After an X-ray and blood tests, Carol had expected to call back in a few days to confirm this diagnosis. Instead, the doctor's office advised her to come in without Cassandra, and to bring another adult.
Carol recalls the drive to the pediatrician's with her mother. “What's the worst case scenario?” Carol asked. “My mom said, ‘cancer. It's a grandmother's instinct.'”
“It was devastating. I didn't know anything about childhood cancer. I thought, ‘My child is going to die.'”
The Burrises were referred to Dr. Judy Felgenhauer, a Spokane oncologist, who scheduled an MRI and then referred Cassandra to Dr. Conrad in Seattle, who preformed a biopsy. Before surgery, Cassandra underwent her first round of chemotherapy. Cassandra's memory of chemotherapy is less traumatic than her mother's: “It was fun in the hospital when I could grab my hair and pull it out.” Soon, of course, Cassandra had to have her head shaved. “I like my hair now,” she's quick to add.
“Cassandra was very sick during chemo,” says Carol. “When she was up, everybody was up and when she was down, everybody was down.”
When Cassandra was back at home, however, it became clear that there were complications; the rod was slipping into her knee. She had additional surgeries in June and August, 2000; Carol remembers that finally in April, 2001 “she became a total child again. She was walking without the walker, riding her bike, running around. It was incredible to see the transformation.”
Dr. Conrad sums up Cassandra's approach to her surgeries: “If you do it carefully, kids tolerate multiple surgeries really well. Little kids are pretty courageous; they have some anxieties but they don't have any fear.”
Children are pretty courageous,” says Dr. Conrad.

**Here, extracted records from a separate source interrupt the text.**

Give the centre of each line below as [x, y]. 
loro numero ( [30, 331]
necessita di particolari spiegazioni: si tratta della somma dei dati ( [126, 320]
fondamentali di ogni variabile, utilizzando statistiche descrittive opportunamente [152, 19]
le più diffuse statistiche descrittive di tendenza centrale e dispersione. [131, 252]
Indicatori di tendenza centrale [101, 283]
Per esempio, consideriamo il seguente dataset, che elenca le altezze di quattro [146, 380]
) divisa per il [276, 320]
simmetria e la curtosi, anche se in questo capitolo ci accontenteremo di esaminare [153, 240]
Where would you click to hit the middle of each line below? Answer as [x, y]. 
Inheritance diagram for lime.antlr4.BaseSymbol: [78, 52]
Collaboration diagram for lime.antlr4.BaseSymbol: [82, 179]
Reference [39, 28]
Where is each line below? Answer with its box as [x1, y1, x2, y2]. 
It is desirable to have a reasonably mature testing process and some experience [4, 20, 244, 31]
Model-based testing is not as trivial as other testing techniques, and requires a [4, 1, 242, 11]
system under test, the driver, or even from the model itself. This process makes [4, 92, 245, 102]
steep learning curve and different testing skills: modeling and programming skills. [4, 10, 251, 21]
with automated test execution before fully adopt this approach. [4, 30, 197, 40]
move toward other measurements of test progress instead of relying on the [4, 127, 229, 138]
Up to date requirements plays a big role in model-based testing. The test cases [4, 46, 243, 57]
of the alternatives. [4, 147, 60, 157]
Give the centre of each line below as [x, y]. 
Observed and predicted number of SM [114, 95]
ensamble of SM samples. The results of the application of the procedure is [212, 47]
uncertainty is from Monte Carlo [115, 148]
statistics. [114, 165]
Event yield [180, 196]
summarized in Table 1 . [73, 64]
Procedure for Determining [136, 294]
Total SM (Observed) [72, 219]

An incredible gift Carol has been patient with the drives back and forth from Spokane to Seattle for appointments and surgeries, and the long recovery periods. “As long as the cancer stays away,” she says, “we'll deal with the little things.”

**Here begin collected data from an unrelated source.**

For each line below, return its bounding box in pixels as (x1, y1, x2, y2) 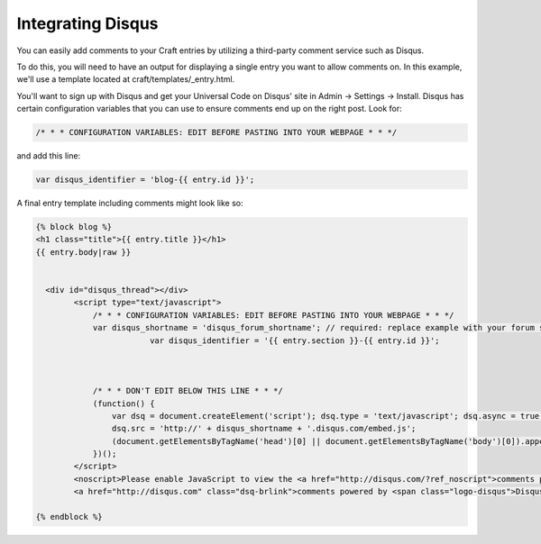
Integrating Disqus (16, 14, 159, 33)
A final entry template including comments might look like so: (16, 198, 243, 209)
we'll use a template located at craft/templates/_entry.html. (16, 74, 235, 85)
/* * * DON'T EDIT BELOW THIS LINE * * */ (92, 385, 283, 396)
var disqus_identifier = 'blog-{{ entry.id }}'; (35, 175, 255, 185)
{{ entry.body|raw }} (35, 247, 132, 257)
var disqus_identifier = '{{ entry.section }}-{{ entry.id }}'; (149, 335, 441, 346)
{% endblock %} (35, 512, 103, 522)
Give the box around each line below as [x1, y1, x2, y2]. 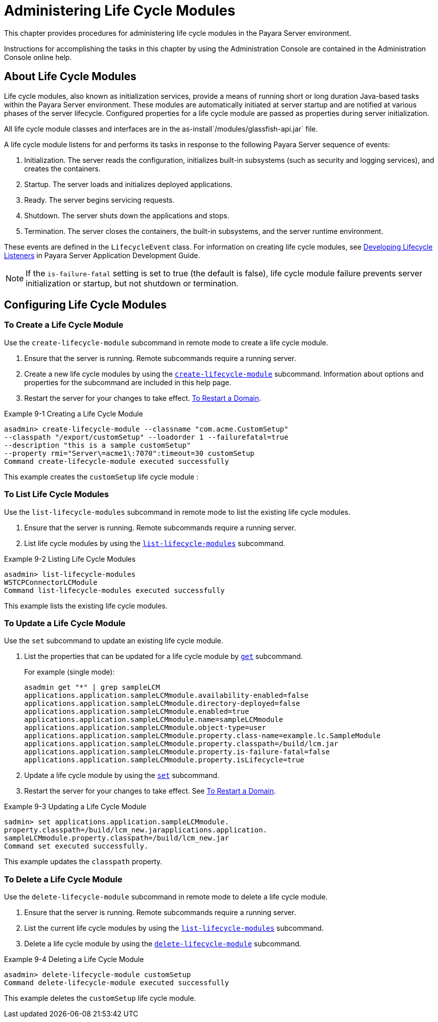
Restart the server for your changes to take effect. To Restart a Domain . [24, 393, 261, 402]
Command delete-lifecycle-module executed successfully [4, 979, 229, 987]
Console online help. [4, 52, 72, 62]
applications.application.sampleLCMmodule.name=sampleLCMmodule [24, 715, 283, 724]
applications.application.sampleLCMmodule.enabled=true [24, 707, 249, 716]
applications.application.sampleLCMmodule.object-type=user [24, 724, 266, 732]
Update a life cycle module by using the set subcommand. [24, 771, 220, 780]
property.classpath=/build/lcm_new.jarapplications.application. [4, 826, 267, 834]
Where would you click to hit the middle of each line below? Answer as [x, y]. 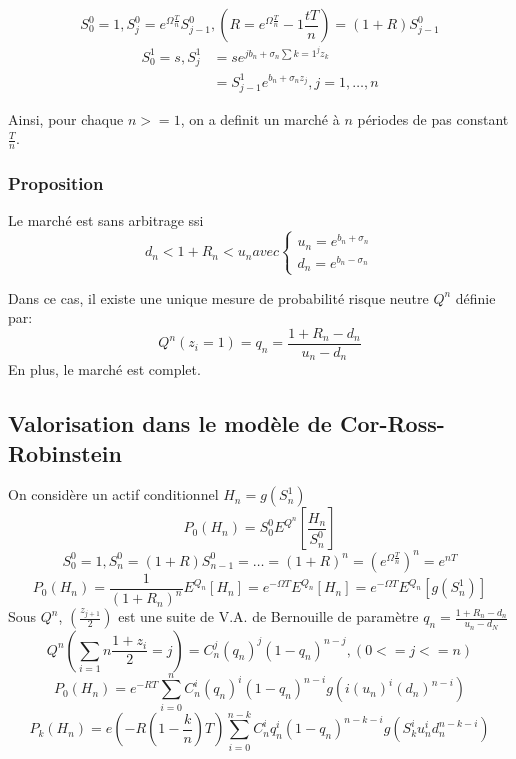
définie [475, 297]
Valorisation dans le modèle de [170, 423]
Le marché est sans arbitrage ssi [106, 220]
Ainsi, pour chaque [66, 118]
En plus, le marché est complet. [104, 369]
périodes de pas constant [433, 118]
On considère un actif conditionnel [113, 494]
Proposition [56, 183]
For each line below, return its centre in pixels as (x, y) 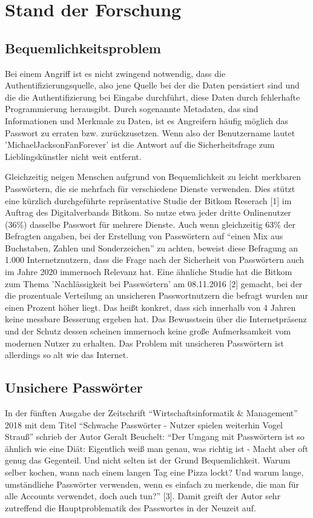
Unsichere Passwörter (74, 387)
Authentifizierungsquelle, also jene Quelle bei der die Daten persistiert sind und (152, 85)
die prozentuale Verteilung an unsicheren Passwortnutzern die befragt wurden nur (156, 295)
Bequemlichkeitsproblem (83, 48)
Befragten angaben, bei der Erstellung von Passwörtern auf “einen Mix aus (144, 236)
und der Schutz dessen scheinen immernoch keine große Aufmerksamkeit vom (148, 331)
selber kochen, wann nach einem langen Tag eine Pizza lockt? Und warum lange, (154, 472)
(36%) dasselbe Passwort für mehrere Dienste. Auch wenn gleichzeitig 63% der (150, 224)

She adds that before Cassandra's cancer she had not known about tissue banking. “You hear about people donating a lung or a liver when they die, but I'd never heard of a tissue bank before, of a place that could provide donor bone to prevent amputations.

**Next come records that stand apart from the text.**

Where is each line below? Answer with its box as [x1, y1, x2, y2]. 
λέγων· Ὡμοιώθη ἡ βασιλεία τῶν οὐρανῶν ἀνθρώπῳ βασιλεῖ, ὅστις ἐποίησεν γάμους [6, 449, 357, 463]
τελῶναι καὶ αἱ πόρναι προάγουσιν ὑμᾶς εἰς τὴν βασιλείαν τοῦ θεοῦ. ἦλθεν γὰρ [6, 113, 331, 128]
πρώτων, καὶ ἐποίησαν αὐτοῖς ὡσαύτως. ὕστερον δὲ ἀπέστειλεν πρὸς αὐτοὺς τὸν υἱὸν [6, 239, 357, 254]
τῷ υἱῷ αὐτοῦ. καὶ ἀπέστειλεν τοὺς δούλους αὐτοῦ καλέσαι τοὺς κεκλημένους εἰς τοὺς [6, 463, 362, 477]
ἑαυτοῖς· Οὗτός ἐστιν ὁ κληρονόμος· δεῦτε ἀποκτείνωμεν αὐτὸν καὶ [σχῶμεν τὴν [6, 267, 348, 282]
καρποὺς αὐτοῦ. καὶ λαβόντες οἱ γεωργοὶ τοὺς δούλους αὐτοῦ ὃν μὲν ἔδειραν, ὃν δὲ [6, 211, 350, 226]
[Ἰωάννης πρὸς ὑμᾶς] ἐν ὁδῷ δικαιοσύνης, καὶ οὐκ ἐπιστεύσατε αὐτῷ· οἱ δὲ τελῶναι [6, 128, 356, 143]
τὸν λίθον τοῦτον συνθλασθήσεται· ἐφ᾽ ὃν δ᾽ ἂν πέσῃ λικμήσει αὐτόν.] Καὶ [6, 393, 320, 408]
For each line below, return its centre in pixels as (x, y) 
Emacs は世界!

“You don't realize how important donation is until you face something like this yourself. It's such an incredible gift.”
A deep gratitude Helping patients like Cassandra is a special mission for both Dr. Conrad and the Tissue Services. “We've become one of a handful of sources for osteochondral bone in pediatric and adolescent limb-sparing procedures,” explains Tissue Services director Margery Moogk. “In fact, we were established to do this. It was one of the specific needs in the community when Dr. Conrad established his practice here more than a decade ago.”
In the last ten years, the Tissue Services has distributed more than 1,300 osteochondral grafts for pediatric and adolescent recipients, giving many children the same chance for the happy, healthy and normal life that Cassandra, with her easy smile and lively spirits, clearly enjoys.
Like Carol Burris, Dr. Conrad feels deeply indebted to families who choose donation in a moment of tragedy. “The courage of parents who consent to donation when their child dies is nothing short of heroic,” he says.
When asked what she would say to families of young donors, Carol pauses and searches for words. “They don't know how much they've given me,” she says. As Carol looks at Cassandra, hamming it up in the spring sunshine, an expression of delight transforms her face.
“Until you go through this you just don't know how important this is. You can't thank people enough; it's right here at home.”